(Beginning of INPUT FOR THIS TASK)
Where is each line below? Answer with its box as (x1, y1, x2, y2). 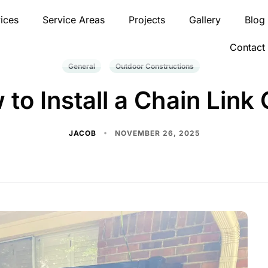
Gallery (188, 14, 221, 26)
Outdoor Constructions (115, 62, 194, 71)
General (68, 62, 95, 71)
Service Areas (42, 14, 105, 26)
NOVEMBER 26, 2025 (114, 129, 200, 138)
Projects (128, 14, 165, 26)
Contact (229, 41, 265, 53)
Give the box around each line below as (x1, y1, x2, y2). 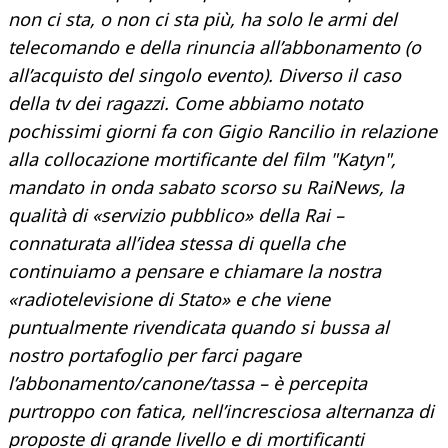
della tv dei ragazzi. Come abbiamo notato (8, 91, 363, 116)
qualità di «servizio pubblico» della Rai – (8, 203, 344, 228)
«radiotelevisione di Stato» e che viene (8, 287, 330, 312)
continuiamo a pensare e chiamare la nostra (8, 259, 381, 284)
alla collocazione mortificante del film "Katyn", (8, 147, 396, 172)
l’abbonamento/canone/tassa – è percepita (8, 371, 367, 396)
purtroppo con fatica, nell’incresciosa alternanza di (8, 399, 434, 424)
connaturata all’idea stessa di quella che (8, 231, 345, 256)
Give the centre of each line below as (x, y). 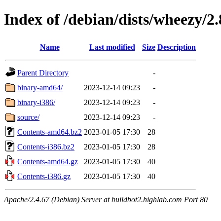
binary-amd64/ (40, 87)
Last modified (112, 47)
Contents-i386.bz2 (46, 147)
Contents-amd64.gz (48, 161)
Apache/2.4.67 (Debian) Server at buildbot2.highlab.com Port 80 (106, 199)
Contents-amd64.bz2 (50, 132)
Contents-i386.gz (44, 176)
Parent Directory (43, 73)
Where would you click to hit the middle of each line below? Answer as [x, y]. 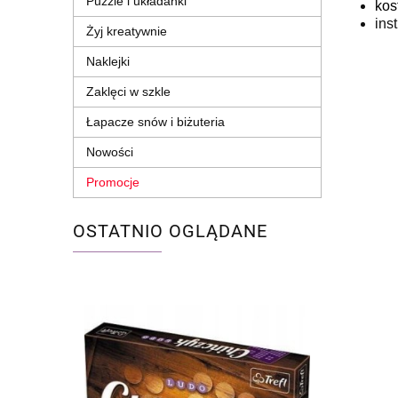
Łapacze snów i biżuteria [155, 122]
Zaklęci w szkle [128, 92]
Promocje [113, 183]
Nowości [110, 152]
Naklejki [108, 62]
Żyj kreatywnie [127, 32]
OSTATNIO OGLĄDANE [170, 232]
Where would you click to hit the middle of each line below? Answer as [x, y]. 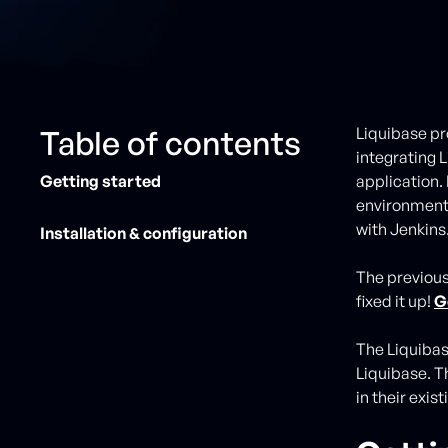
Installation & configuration [143, 232]
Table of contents [170, 142]
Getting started [100, 180]
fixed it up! [395, 300]
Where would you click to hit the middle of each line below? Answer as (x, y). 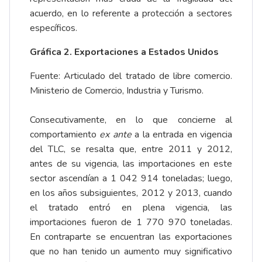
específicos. (54, 28)
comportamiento (65, 135)
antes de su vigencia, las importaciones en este (131, 164)
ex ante (116, 135)
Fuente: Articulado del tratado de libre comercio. (131, 76)
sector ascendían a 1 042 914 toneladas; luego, (131, 179)
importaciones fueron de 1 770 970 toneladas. (131, 223)
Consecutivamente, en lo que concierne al (131, 120)
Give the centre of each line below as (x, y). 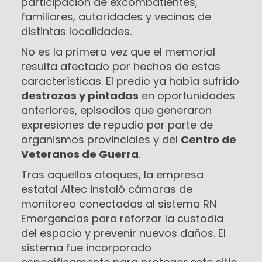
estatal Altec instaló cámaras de (107, 189)
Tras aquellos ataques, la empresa (112, 174)
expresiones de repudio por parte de (117, 125)
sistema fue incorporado (86, 247)
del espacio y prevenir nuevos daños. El (123, 233)
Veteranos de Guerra (80, 154)
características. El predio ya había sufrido (130, 81)
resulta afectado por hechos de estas (121, 66)
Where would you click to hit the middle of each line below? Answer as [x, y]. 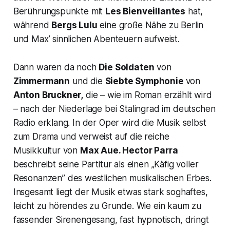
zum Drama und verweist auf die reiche [91, 136]
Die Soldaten [127, 67]
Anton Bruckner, [48, 95]
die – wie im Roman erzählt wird [148, 95]
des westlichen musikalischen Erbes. [138, 178]
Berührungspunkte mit [59, 11]
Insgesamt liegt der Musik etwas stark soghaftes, [110, 192]
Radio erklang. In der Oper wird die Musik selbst [110, 122]
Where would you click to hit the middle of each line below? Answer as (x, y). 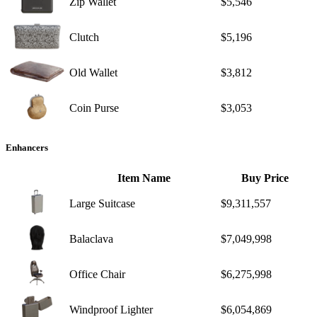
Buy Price (265, 178)
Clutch (84, 38)
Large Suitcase (102, 203)
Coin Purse (94, 108)
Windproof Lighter (111, 309)
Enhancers (27, 148)
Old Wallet (93, 73)
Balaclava (91, 238)
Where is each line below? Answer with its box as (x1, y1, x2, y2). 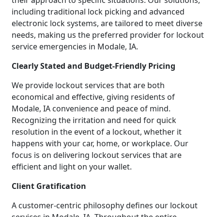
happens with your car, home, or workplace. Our (12, 138, 188, 149)
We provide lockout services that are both (12, 80, 165, 91)
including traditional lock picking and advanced (12, 6, 185, 17)
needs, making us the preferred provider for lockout (12, 30, 204, 41)
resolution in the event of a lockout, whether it (12, 126, 182, 138)
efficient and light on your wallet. (12, 161, 132, 172)
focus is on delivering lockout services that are (12, 150, 182, 161)
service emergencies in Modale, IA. (12, 41, 138, 52)
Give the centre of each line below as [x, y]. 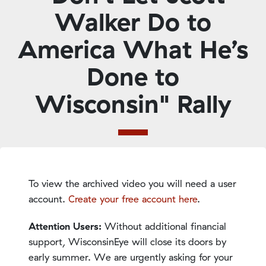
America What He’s [133, 49]
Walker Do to [133, 21]
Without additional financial [165, 226]
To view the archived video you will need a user [132, 183]
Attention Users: [66, 226]
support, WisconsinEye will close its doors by [127, 241]
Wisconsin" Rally [133, 103]
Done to [133, 76]
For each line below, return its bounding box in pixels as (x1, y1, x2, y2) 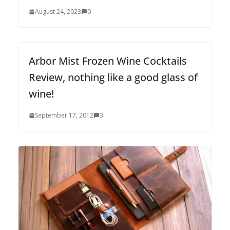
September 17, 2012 (35, 111, 93, 120)
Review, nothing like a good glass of (29, 70, 198, 85)
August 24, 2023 (35, 7, 81, 16)
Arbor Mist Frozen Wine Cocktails (29, 54, 187, 68)
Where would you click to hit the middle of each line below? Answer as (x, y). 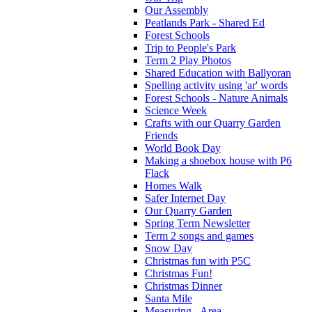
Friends (161, 135)
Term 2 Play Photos (188, 60)
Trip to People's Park (190, 47)
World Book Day (183, 148)
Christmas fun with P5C (198, 260)
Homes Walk (173, 185)
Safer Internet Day (185, 198)
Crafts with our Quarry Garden (213, 123)
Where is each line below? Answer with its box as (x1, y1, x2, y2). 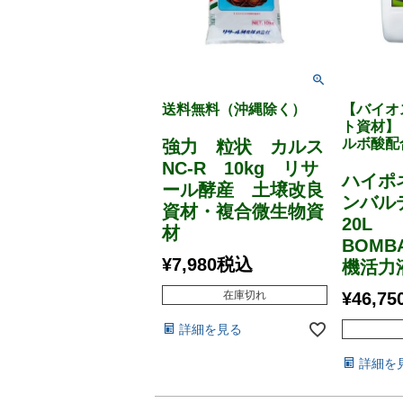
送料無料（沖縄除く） (162, 101, 306, 117)
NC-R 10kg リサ (162, 157, 318, 178)
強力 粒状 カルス (162, 136, 324, 157)
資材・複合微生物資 (162, 201, 324, 221)
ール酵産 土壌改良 (162, 179, 324, 200)
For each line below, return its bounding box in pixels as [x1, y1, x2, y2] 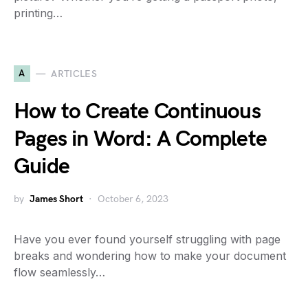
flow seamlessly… [14, 265, 105, 279]
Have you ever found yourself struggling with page [14, 232, 280, 246]
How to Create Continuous [14, 98, 261, 125]
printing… [14, 6, 63, 20]
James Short [30, 193, 83, 205]
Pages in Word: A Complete [14, 126, 267, 153]
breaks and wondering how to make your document [14, 249, 286, 263]
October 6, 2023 [98, 193, 168, 205]
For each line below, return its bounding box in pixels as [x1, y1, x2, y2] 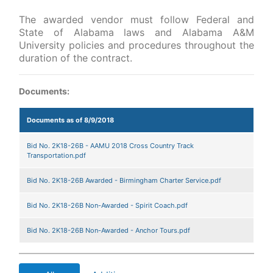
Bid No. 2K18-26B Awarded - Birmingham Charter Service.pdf [27, 176, 221, 185]
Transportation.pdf [27, 151, 86, 160]
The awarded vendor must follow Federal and [19, 13, 254, 26]
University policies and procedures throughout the [19, 39, 254, 51]
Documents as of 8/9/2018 [27, 116, 114, 124]
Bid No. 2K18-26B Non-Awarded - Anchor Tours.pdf [27, 226, 190, 235]
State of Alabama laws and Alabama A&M [19, 26, 254, 38]
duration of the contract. [19, 52, 132, 64]
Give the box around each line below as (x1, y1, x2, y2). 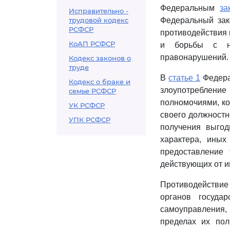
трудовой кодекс (69, 16, 128, 24)
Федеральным (160, 4, 220, 12)
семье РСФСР (69, 87, 116, 95)
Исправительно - (69, 7, 128, 15)
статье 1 (168, 73, 200, 82)
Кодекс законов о (69, 54, 131, 62)
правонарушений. (160, 53, 228, 62)
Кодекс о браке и (69, 78, 130, 86)
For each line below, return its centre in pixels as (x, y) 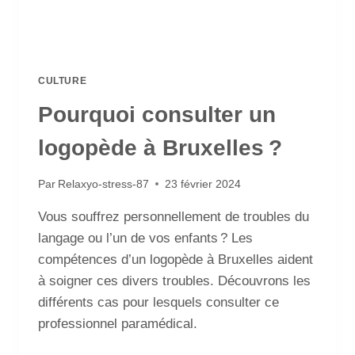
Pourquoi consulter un (157, 115)
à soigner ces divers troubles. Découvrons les (174, 281)
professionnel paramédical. (118, 323)
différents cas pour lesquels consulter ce (158, 302)
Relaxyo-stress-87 (104, 184)
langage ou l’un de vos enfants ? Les (145, 238)
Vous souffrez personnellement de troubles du (174, 216)
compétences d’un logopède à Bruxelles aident (176, 259)
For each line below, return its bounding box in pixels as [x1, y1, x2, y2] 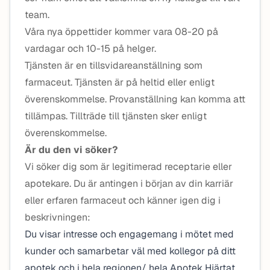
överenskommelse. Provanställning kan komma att [25, 93, 245, 105]
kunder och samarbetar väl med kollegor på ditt [25, 245, 236, 257]
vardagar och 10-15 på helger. [25, 42, 156, 55]
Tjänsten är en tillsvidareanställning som [25, 59, 202, 72]
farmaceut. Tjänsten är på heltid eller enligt [25, 76, 215, 89]
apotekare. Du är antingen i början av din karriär [25, 177, 233, 190]
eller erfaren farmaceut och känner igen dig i [25, 194, 221, 207]
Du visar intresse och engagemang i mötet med [25, 228, 234, 240]
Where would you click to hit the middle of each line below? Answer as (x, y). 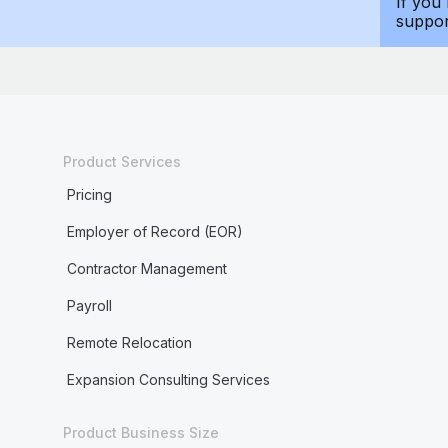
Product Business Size (140, 432)
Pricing (89, 194)
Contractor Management (146, 268)
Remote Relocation (129, 342)
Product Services (121, 161)
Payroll (89, 305)
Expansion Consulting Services (168, 379)
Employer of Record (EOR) (154, 231)
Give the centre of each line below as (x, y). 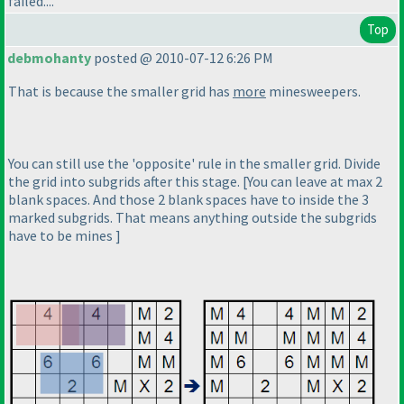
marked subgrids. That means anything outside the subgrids (193, 218)
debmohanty (49, 58)
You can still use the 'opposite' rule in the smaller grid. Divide (194, 164)
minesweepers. (313, 92)
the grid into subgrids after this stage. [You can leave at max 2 (195, 182)
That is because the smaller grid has (120, 92)
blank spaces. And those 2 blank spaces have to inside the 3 (188, 200)
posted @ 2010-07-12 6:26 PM (182, 58)
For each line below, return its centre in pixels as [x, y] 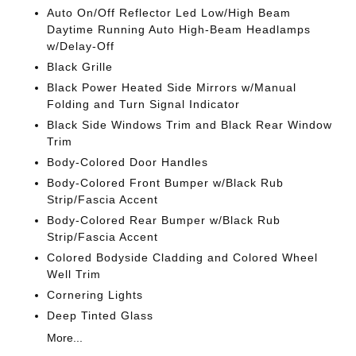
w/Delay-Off [81, 46]
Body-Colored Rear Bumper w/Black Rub [164, 220]
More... [65, 337]
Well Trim [74, 274]
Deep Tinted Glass [101, 315]
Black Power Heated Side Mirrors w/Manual [172, 87]
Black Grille [80, 66]
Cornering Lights [95, 294]
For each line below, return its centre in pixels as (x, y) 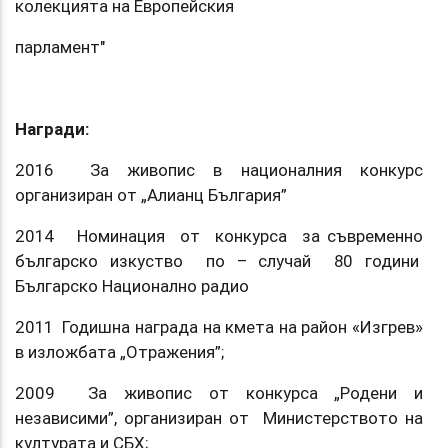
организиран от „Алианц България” (151, 194)
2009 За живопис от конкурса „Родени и (219, 392)
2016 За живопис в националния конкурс (219, 169)
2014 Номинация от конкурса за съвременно (219, 235)
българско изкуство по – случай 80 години (219, 260)
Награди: (52, 128)
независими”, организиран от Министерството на (219, 417)
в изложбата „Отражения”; (119, 351)
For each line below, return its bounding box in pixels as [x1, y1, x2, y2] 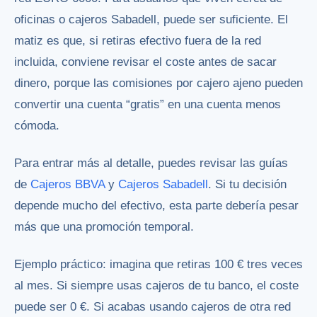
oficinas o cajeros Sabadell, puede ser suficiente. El [14, 12, 288, 26]
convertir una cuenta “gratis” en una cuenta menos [14, 97, 281, 111]
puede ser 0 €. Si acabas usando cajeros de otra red [14, 299, 291, 313]
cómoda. [14, 118, 59, 132]
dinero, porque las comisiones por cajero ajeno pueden [14, 76, 303, 90]
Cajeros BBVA [30, 177, 105, 191]
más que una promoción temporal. [14, 219, 194, 234]
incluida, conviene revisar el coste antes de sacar [14, 54, 277, 69]
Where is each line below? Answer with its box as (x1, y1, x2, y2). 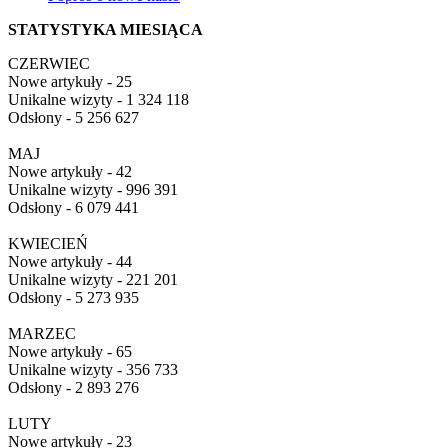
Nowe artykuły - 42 (8, 163, 132, 180)
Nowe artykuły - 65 (8, 343, 132, 360)
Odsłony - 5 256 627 (8, 109, 139, 126)
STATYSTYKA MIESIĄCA (8, 21, 203, 38)
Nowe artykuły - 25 (8, 73, 132, 90)
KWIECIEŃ (8, 235, 88, 252)
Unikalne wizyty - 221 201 (8, 271, 178, 288)
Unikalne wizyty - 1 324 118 (8, 91, 189, 108)
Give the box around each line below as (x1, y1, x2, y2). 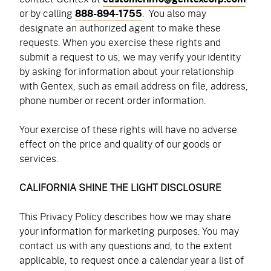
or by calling (19, 6, 75, 20)
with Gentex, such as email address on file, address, (19, 79, 248, 93)
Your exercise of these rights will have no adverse (19, 122, 237, 136)
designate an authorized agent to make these (19, 21, 221, 34)
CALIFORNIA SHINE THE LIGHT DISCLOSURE (19, 180, 221, 194)
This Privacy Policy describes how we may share (19, 209, 231, 223)
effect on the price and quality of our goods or (19, 137, 221, 151)
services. (19, 151, 58, 165)
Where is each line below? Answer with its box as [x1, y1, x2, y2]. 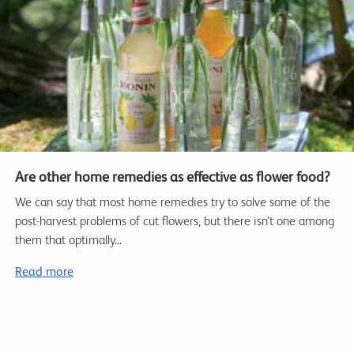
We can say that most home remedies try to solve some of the [15, 194, 331, 210]
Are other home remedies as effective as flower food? [15, 168, 331, 186]
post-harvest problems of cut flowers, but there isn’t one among [15, 213, 335, 229]
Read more [15, 264, 74, 280]
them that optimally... [15, 232, 122, 248]
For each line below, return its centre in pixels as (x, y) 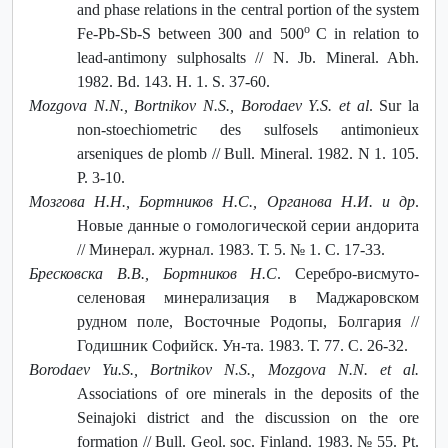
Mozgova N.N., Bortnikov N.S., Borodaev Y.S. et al (199, 105)
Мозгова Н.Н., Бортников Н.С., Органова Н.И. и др (222, 201)
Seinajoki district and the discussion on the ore (248, 417)
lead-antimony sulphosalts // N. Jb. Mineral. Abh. (248, 57)
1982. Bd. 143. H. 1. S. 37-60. (173, 81)
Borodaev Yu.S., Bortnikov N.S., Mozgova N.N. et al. (224, 369)
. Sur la (394, 105)
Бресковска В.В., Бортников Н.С (153, 273)
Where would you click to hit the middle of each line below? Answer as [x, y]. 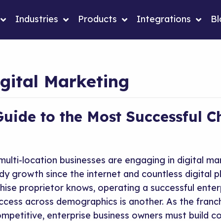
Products [97, 19]
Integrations [164, 19]
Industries [37, 19]
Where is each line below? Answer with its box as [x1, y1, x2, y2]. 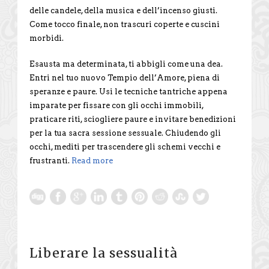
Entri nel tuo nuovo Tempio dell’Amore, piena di [29, 73, 220, 82]
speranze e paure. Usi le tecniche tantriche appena [29, 86, 228, 96]
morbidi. [29, 33, 64, 43]
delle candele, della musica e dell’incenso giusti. [29, 5, 217, 15]
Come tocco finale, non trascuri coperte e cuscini [29, 19, 220, 29]
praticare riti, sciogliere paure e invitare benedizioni [29, 114, 236, 124]
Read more [71, 156, 113, 165]
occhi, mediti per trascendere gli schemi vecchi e [29, 142, 220, 151]
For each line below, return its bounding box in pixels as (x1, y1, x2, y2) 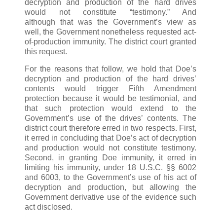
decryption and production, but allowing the (25, 183, 196, 192)
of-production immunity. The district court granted (25, 37, 196, 46)
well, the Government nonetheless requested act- (25, 27, 196, 36)
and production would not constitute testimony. (25, 144, 196, 152)
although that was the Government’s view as (25, 17, 196, 26)
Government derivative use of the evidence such (25, 193, 196, 202)
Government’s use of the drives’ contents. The (25, 114, 196, 123)
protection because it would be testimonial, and (25, 94, 196, 103)
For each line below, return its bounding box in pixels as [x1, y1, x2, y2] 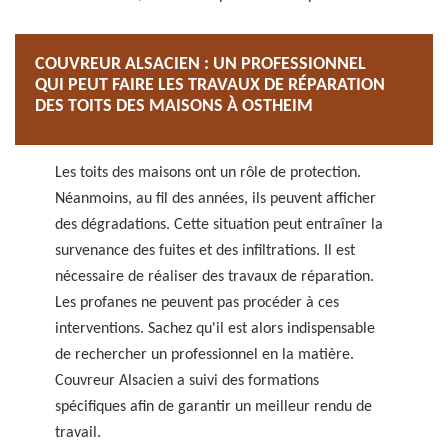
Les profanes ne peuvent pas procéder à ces [55, 295, 339, 311]
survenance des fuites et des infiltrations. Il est [55, 243, 355, 259]
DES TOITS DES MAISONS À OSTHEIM [35, 97, 313, 116]
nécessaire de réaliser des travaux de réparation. [55, 269, 374, 285]
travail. [55, 425, 101, 441]
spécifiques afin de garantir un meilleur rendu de [55, 399, 372, 415]
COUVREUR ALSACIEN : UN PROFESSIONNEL [35, 55, 366, 74]
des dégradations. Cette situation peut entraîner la [55, 217, 383, 233]
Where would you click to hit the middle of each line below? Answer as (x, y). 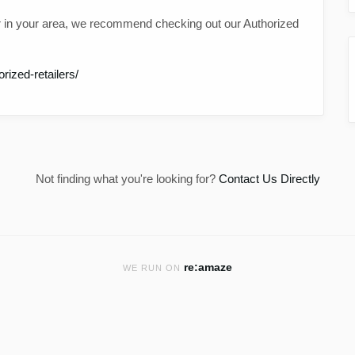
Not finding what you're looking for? (127, 178)
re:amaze (208, 267)
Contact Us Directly (269, 178)
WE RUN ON (153, 267)
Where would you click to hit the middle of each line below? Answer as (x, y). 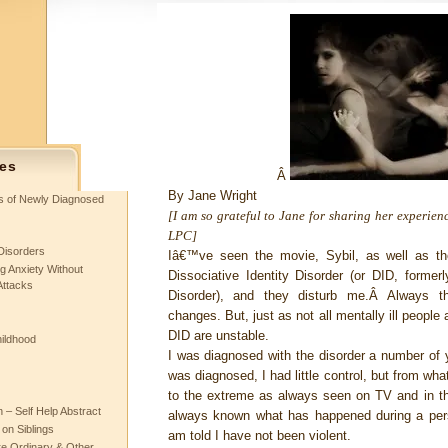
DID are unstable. (218, 335)
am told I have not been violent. (259, 435)
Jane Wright (222, 195)
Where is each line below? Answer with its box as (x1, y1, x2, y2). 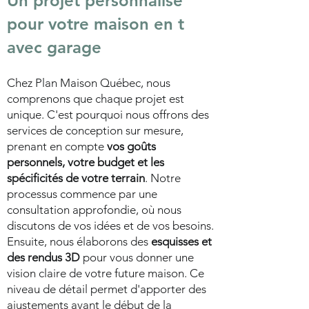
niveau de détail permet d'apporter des (7, 282, 206, 296)
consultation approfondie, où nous (7, 203, 181, 217)
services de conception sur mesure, (7, 123, 183, 137)
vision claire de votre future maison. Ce (7, 266, 204, 280)
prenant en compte (7, 139, 107, 153)
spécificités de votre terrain (7, 171, 145, 185)
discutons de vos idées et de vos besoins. (7, 219, 214, 232)
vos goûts (107, 139, 156, 153)
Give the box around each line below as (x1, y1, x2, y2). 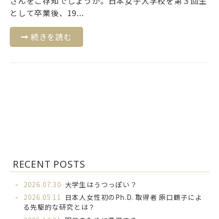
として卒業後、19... (10, 7, 84, 19)
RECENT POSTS (12, 157, 86, 171)
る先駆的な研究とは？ (23, 202, 96, 212)
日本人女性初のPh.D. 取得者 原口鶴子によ (65, 192, 203, 202)
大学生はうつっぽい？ (65, 179, 137, 189)
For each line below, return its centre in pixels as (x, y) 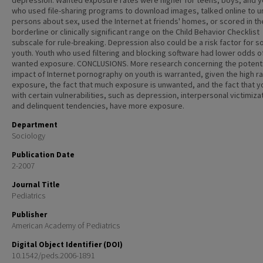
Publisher (29, 215)
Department (35, 125)
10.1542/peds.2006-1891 (53, 255)
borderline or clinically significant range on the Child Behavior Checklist (136, 32)
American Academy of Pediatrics (66, 225)
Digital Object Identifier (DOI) (67, 245)
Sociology (28, 136)
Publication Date (43, 155)
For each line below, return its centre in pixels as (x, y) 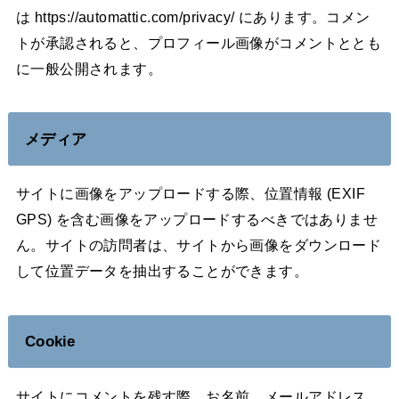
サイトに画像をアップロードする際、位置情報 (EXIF (191, 194)
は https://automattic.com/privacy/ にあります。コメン (193, 16)
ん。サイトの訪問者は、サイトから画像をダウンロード (199, 245)
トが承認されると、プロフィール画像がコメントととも (199, 42)
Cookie (50, 342)
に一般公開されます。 (89, 68)
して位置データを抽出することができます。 (162, 271)
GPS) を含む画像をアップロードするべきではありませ (197, 220)
(End of INPUT FOR THIS TASK)
**PROBLEM TO SOLVE:** Nothing but the lines above from the one that has "Pricing (89, 194)" down to the one that has "You can still" belongs in the answer, copied exactly, without pictures.

**EXPECTED ANSWER:**
Pricing (89, 194)
Contractor Management (146, 268)
Remote Relocation (129, 342)
Product Services (121, 161)
Payroll (89, 305)
Expansion Consulting Services (168, 379)
Employer of Record (EOR) (154, 231)
Give the centre of each line below as (x, y). 
marked subgrids. That means anything outside the subgrids (193, 218)
debmohanty (49, 58)
You can still use the 'opposite' rule in the smaller grid. Divide (194, 164)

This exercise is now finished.